Let me know if you have questions about the build. I'm happy to help you out!


----------



## Bubba (Nov 10, 2021)

Don't know if you need one, Mars hydro has 4x4 x80 tall on sale 119. Plus there are discount codes. Gotta like that  extra height!

How many plants do you grow in that aeroponic  device?

Bubba


----------



## Airbone (Nov 10, 2021)

Bubba said:


> Don't know if you need one, Mars hydro has 4x4 x80 tall on sale 119. Plus there are discount codes. Gotta like that  extra height!
> 
> How many plants do you grow in that aeroponic  device?
> 
> Bubba


Thanks for letting me know!
Another 4x4 and a sp 3000 on the way .
When I have the cash for one more sp3000 and another 6 “ ac infinity. Tent #4 is on!


----------



## Airbone (Nov 10, 2021)

Airbone said:


> Thanks for letting me know!
> Another 4x4 and a sp 3000 on the way .
> When I have the cash for one more sp3000 and another 6 “ ac infinity. Tent #4 is on!
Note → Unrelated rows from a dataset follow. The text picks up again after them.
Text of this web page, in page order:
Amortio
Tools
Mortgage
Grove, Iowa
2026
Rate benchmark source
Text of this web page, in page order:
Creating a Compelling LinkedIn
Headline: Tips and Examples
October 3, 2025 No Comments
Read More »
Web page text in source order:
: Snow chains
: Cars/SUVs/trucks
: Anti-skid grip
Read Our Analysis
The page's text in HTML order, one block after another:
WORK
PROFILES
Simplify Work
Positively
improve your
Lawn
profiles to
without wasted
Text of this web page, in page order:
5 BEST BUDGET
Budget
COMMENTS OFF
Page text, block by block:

Would anyone like to donate to a broke home grower.
Lmao!


----------



## boo (Nov 10, 2021)

gmo, are you using a chiller to keep your root temps down...I always have to fight the temps in my tote...I get root rot if I try using in during the summer months...


----------



## gmo (Nov 10, 2021)

@Bubba when the tote was in a 3x3 I had 3 plants in it.  In hindsight, 2 would have been better.  This last run it was in a 4x4 with 5 plants.  In hindsight, 4 would have been a better number.
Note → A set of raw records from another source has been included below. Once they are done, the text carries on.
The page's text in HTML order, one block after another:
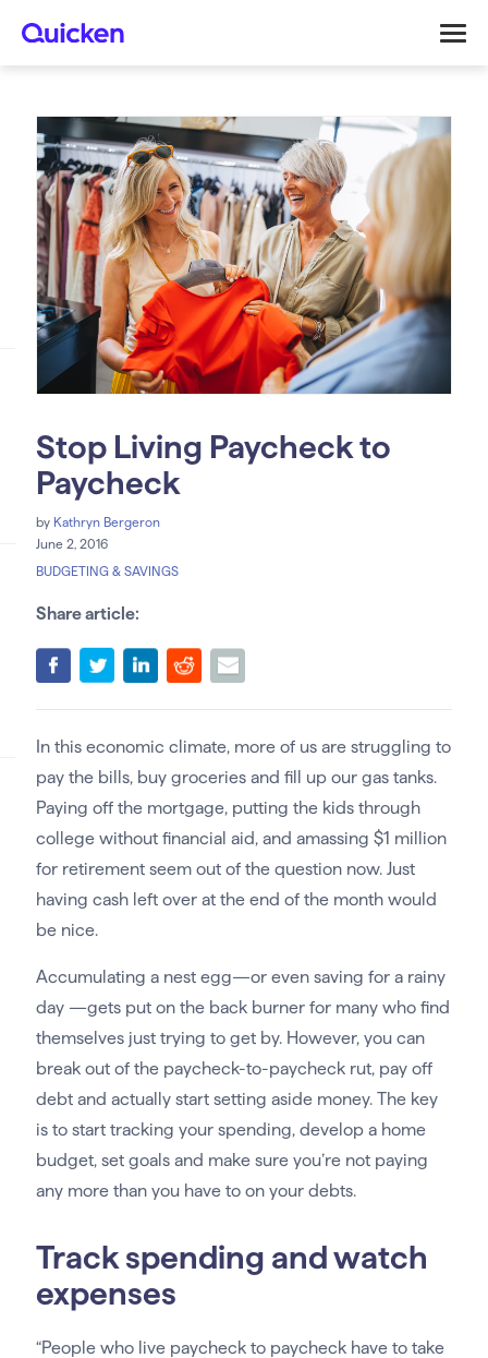
Stop Living Paycheck to
Paycheck
by Kathryn Bergeron
June 2, 2016
BUDGETING & SAVINGS
Share article:
In this economic climate, more of us are struggling to
pay the bills, buy groceries and fill up our gas tanks.
Paying off the mortgage, putting the kids through
college without financial aid, and amassing $1 million
for retirement seem out of the question now. Just
having cash left over at the end of the month would
be nice.
Accumulating a nest egg—or even saving for a rainy
day —gets put on the back burner for many who find
themselves just trying to get by. However, you can
break out of the paycheck-to-paycheck rut, pay off
debt and actually start setting aside money. The key
is to start tracking your spending, develop a home
budget, set goals and make sure you’re not paying
any more than you have to on your debts.
Track spending and watch
expenses
“People who live paycheck to paycheck have to take

This run, I'm starting with 5 in hopes of finding 2-4 females to keep and flower out.  

@boo I did struggle a bit until I found that if I fed A/C air into the tent near the air pump for the airstones that it kept the solution in check.  If it starts to get high I add a 12oz frozen gatorade style bottle to bring the temps back down.  It's not much of an issue right now, but this summer I did have to do some battling to keep it in check.


----------



## gmo (Nov 10, 2021)

@Airbone while you're ordering stuff.....I really wouldn't mind an Mars Hydro FC6500


----------



## Airbone (Nov 10, 2021)

gmo said:


> @Airbone while you're ordering stuff.....I really wouldn't mind an Mars Hydro FC6500


Me neither


----------



## Bubba (Nov 11, 2021)

Airbone said:


> Thanks for letting me know!
> Another 4x4 and a sp 3000 on the way .
> When I have the cash for one more sp3000 and another 6 “ ac infinity. Tent #4 is on!
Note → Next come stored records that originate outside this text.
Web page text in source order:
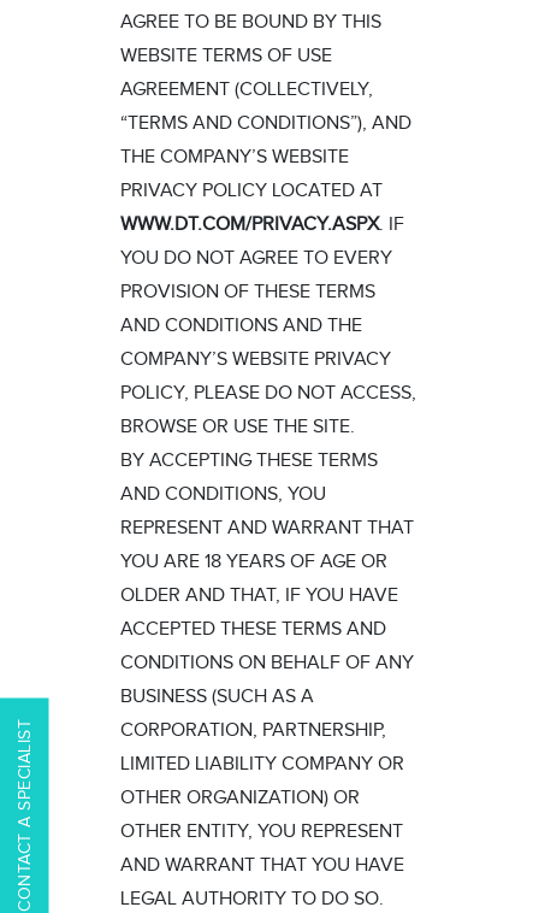
CONTACT A SPECIALIST
AGREE TO BE BOUND BY THIS
WEBSITE TERMS OF USE
AGREEMENT (COLLECTIVELY,
“TERMS AND CONDITIONS”), AND
THE COMPANY’S WEBSITE
PRIVACY POLICY LOCATED AT
WWW.DT.COM/PRIVACY.ASPX. IF
YOU DO NOT AGREE TO EVERY
PROVISION OF THESE TERMS
AND CONDITIONS AND THE
COMPANY’S WEBSITE PRIVACY
POLICY, PLEASE DO NOT ACCESS,
BROWSE OR USE THE SITE.
BY ACCEPTING THESE TERMS
AND CONDITIONS, YOU
REPRESENT AND WARRANT THAT
YOU ARE 18 YEARS OF AGE OR
OLDER AND THAT, IF YOU HAVE
ACCEPTED THESE TERMS AND
CONDITIONS ON BEHALF OF ANY
BUSINESS (SUCH AS A
CORPORATION, PARTNERSHIP,
LIMITED LIABILITY COMPANY OR
OTHER ORGANIZATION) OR
OTHER ENTITY, YOU REPRESENT
AND WARRANT THAT YOU HAVE
LEGAL AUTHORITY TO DO SO.

I have two 2x4 with a SP3000 in each. My 4x4 is really only good in cooler months, has 600 watt hortilux hps in it. I want one more SP3000. Then I can move two SP3000 to 4x4, and use 3 phlizon 1000 (100 watts each) in the other 2x4. Remaining SP3000 in remaining 2x4. Then use hortilux? Somewhere....

The 2x4 use infinity 6 inch, the 4x4 has infinity 8 inch, which is probably over kill, but I wanted to try sucking a/c room air from another floor.

You are going to LOVE the SP3000. Seriously.

Bubba


----------



## Bubba (Nov 11, 2021)

You just got my next purchase! The new 80 inch 4x4 and one more SP3000. These have converted me to tent sizes that are multiples of 2x4, 4x4, 4x8? Make that several more SP3000.

Bubba


----------



## gmo (Nov 11, 2021)

Gosh, I'm so close to pulling the trigger on an FC6500 or the new FC8000. I need to just do it....


----------



## Bubba (Nov 11, 2021)

Those lights a very powerful, if I remember I chose SP3000 over them as they needed to be much higher. If I was going with a full on room, lights on ceiling etc maybe. That SP 3000 at 18-20 inches is perfect, 2 in 4x4, even more perfect. That's s me, there are many ways to go.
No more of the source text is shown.